Aletha Akers, Jason A. Jarzembowski, Clark T. Johnson, Richard W. Lieberman, Vanessa K. Dalton

Research output: Contribution to journalReview articlepeer-review

Abstract

Aims: Both acute placental inflammation and positive mid-gestational cervico-vaginal fetal fibronectin assays have been independently correlated with preterm delivery. We conducted this study to examine the relationship between positive mid-gestational fetal fibronectin (fFN) assays and histological evidence of acute placental inflammation at delivery among women presenting with symptomatic preterm labor. Methods: This retrospective chart review included women who underwent cervico-vaginal fFN testing for preterm contractions between 24-34 weeks gestation and also had placental histological analysis after delivery.
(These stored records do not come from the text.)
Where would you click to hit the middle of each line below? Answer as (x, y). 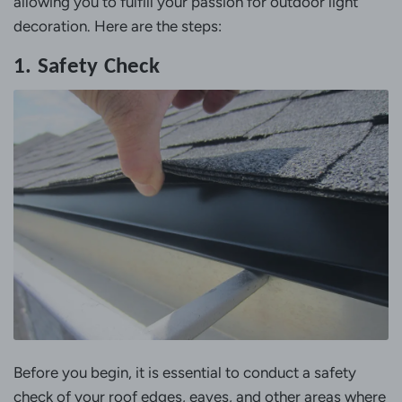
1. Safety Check (87, 65)
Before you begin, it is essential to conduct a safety (185, 372)
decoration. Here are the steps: (118, 26)
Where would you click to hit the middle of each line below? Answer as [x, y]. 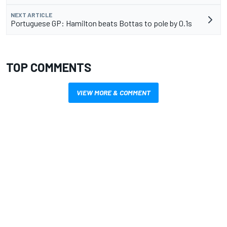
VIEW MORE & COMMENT [113, 92]
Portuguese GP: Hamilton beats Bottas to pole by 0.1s [101, 23]
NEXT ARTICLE [31, 14]
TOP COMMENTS [49, 67]
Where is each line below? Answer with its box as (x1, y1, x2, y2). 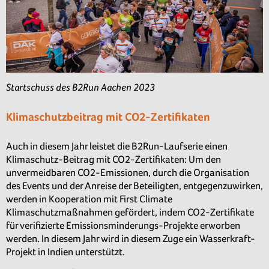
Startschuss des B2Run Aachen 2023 (6, 80, 155, 93)
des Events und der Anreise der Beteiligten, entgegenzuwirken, (6, 180, 263, 192)
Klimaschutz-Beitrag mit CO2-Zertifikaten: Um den (6, 153, 221, 165)
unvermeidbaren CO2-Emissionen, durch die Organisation (6, 166, 249, 178)
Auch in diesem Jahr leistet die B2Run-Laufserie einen (6, 140, 228, 152)
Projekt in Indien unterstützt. (6, 246, 125, 258)
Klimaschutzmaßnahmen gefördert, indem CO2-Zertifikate (6, 206, 254, 218)
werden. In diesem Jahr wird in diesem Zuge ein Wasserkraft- (6, 232, 255, 244)
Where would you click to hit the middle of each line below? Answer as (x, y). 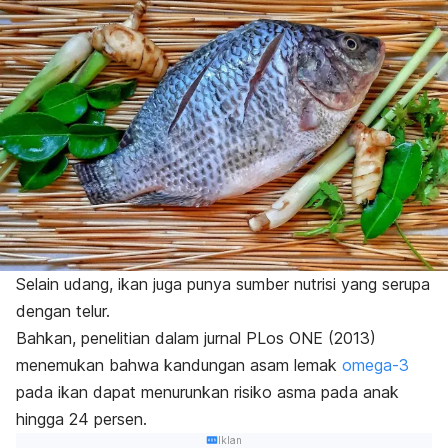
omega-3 (375, 364)
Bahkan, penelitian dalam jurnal (131, 337)
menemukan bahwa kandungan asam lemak (179, 364)
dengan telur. (65, 310)
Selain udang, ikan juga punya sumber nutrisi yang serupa (223, 283)
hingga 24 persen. (81, 418)
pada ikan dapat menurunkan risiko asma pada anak (207, 391)
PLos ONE (284, 337)
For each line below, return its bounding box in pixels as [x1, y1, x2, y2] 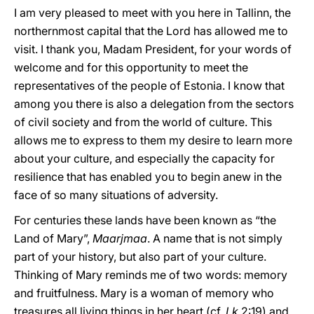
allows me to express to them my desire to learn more [14, 133, 292, 147]
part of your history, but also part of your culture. [14, 250, 266, 264]
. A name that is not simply [147, 231, 282, 245]
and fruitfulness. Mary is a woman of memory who [14, 286, 274, 300]
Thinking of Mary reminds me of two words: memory [14, 268, 287, 282]
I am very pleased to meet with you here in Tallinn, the [14, 6, 291, 20]
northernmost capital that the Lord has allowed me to [14, 24, 288, 38]
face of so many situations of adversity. [14, 188, 218, 202]
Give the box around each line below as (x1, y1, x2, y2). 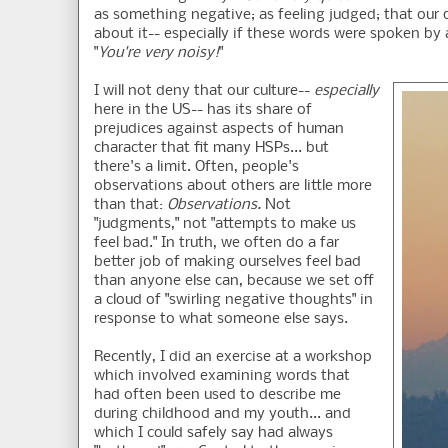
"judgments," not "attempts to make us (94, 216, 356, 233)
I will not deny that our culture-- (94, 83, 314, 100)
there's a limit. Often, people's (94, 159, 299, 176)
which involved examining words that (94, 368, 350, 385)
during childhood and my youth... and (94, 406, 351, 423)
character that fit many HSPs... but (94, 140, 329, 157)
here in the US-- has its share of (94, 102, 312, 119)
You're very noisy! (98, 45, 219, 62)
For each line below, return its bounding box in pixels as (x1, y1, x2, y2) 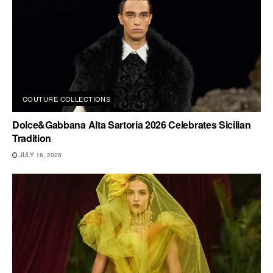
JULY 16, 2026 (18, 150, 62, 159)
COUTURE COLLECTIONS (23, 93, 111, 104)
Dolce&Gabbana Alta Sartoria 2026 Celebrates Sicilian (12, 117, 251, 132)
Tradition (12, 130, 52, 145)
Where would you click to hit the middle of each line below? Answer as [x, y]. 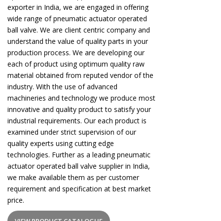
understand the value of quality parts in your [78, 41]
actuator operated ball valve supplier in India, [79, 166]
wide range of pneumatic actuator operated [77, 18]
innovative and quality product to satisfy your [79, 109]
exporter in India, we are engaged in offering [78, 7]
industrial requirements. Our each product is [77, 121]
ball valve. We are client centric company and [79, 30]
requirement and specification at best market [79, 189]
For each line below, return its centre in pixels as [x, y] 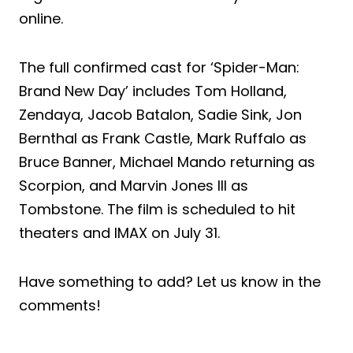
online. [41, 18]
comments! [60, 305]
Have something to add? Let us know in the [170, 281]
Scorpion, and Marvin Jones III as [134, 185]
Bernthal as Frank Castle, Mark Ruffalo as [163, 138]
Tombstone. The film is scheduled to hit [157, 209]
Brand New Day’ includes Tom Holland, [153, 91]
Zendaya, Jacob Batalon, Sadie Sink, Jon [160, 114]
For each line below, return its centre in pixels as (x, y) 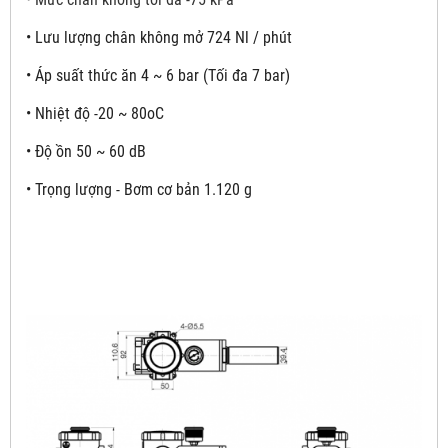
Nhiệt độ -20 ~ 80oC (99, 114)
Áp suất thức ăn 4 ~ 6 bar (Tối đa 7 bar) (162, 76)
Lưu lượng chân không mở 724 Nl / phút (163, 38)
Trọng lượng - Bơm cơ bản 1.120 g (143, 190)
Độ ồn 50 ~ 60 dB (90, 152)
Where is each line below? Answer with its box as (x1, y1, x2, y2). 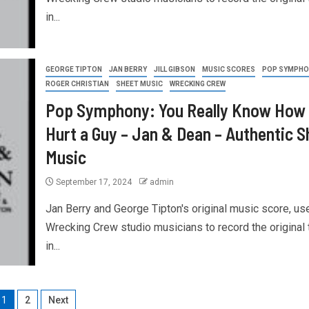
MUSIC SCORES (201, 65, 255, 73)
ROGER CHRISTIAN (45, 79, 109, 88)
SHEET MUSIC (115, 79, 163, 88)
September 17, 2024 (53, 177, 134, 187)
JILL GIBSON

Women with a multiple gestation, cerclage, preterm premature rupture of membranes, intercourse or vaginal bleeding within 24 h before the assay were excluded. The primary outcome was histological evidence of acute placental inflammation defined as acute chorioamnionitis, acute deciduitis, funisitis, or microabscess formation. Results: Of 82 women who met all study inclusion criteria, 45% were fFN positive. Women with positive assays were no more likely to have histological evidence of acute inflammation noted at birth than women with negative assays (45% vs. 26%, P=0.07). The assay had a sensitivity of 58.6%, specificity of 62.3%, positive predictive value of 46.0%, and negative predictive value of 73.3% for predicting acute inflammation at delivery. Conclusions: No association exists between positive fetal fibronectin assays and acute histologic placental inflammation at birth.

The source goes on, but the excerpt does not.